The Democratic frontrunner announced yesterday that she opposes the Trans-Pacific Partnership, the trade agreement with Asian countries that she played a major role in promoting when she was Secretary of State. Clinton’s announcement, which could make it more difficult for the Obama administration to get TPP get through Congress, is widely seen as an effort by Clinton to insulate herself against attacks from Bernie Sanders, who has long opposed the agreement, and distinguish herself from Vice President Joe Biden, who is considering a presidential run. More, via PBS:
Just days after the U.S. and 11 nations released a monumental trade deal that still faces a fight in Congress, Hillary Clinton says she does not support the Trans-Pacific Partnership. Speaking with Judy Woodruff Wednesday, the Democratic presidential candidate said that as of today, given what she knows of the deal, it does not meet her bar for creating jobs, raising wages for Americans and advancing national security.
Speaking at Cornell College in Mount Vernon, Iowa, as part of a two-day swing through the leadoff caucus state, Clinton said that she’s worried “about currency manipulation not being part of the agreement” and that “pharmaceutical companies may have gotten more benefits and patients fewer.”
“As of today, I am not in favor of what I have learned about it,” Clinton said, later adding, “I don’t believe it’s going to meet the high bar I have set.”
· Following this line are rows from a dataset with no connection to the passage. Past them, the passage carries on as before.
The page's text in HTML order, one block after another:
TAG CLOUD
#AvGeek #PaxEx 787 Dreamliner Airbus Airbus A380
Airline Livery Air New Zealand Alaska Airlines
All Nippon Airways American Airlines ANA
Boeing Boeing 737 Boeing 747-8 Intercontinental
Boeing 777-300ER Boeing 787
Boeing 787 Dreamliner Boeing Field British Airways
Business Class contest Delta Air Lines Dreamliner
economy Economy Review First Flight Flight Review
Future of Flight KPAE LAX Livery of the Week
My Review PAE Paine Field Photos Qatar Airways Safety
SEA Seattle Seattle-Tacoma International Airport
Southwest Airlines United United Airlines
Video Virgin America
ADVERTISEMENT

One of Hillary Clinton’s biggest problems, now as in 2008, is how far left the Democrats have moved since her husband’s time in office. The centerpiece accomplishments of the Clinton administration—forceful U.S. world leadership, welfare reform, fiscal balance, tough crime laws, the defense of heterosexual marriage, don’t ask don’t tell, close political links with Israel, and the end of the era of the big government—are now all despised as evil Republican ideas by a party that has repudiated much of its post WWII legacy.
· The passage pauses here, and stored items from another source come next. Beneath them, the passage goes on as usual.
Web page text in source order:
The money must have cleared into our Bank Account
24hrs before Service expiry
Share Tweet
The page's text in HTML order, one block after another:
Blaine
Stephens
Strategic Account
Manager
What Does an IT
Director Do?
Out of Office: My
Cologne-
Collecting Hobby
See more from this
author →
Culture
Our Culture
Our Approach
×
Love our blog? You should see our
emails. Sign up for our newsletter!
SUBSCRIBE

Secretary Clinton has had to run to keep up, and nobody was happier to make her look old and conservative than then-Senator Obama during the 2008 primary campaign. Over and over he outflanked her from the left, with new and more evolved positions.
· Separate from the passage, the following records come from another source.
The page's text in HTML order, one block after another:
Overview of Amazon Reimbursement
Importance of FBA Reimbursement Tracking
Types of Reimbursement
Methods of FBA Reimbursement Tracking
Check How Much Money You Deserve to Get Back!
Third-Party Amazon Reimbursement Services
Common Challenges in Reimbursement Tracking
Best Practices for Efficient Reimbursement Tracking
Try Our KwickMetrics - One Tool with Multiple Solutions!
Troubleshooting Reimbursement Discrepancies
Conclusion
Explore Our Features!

But now Secretary Clinton has found an issue where she can evolve faster than President Obama: trade. He is committed to the TPP, a deal which is deeply Clintonian. The TPP promotes free trade and it is an exercise in American leadership. It is also, despite some ugly crony flaws, an exercise in economic liberalization and pro-capitalist policy. But unfettered from office, Hillary can turn against a very Clintonian agreement she once supported, driving a wedge between Biden, should he run, and the unions and leftist groups whose importance in Democratic politics has grown.
This may not be the end of the story. American politicians excel at throwing chum to the base while running for office, without feeling in any way bound by their rhetoric when it comes to actual governing. A President Hillary Clinton could throw interest groups under the bus with the best of them, and few people in the U.S. understand the importance of TPP to U.S. Asia policy as well as she does. Her new opposition to the deal, then, is less a predictor of what she will do in office than an expression of the political calculations she and her campaign has made. The Democratic Party is running left, and presidential candidates need to run fast enough to stay at the head of the parade.
Whether the country as a whole is running this far left is another question. In 1972, the Democratic left triumphantly selected George McGovern and then lost 49 states, and that’s a historical parallel that bears watching here. Mrs. Clinton knows that history, too—and will try to keep the Democrats from jumping off the cliff even as she does what she thinks she must to position herself as a candidate the left can live with today.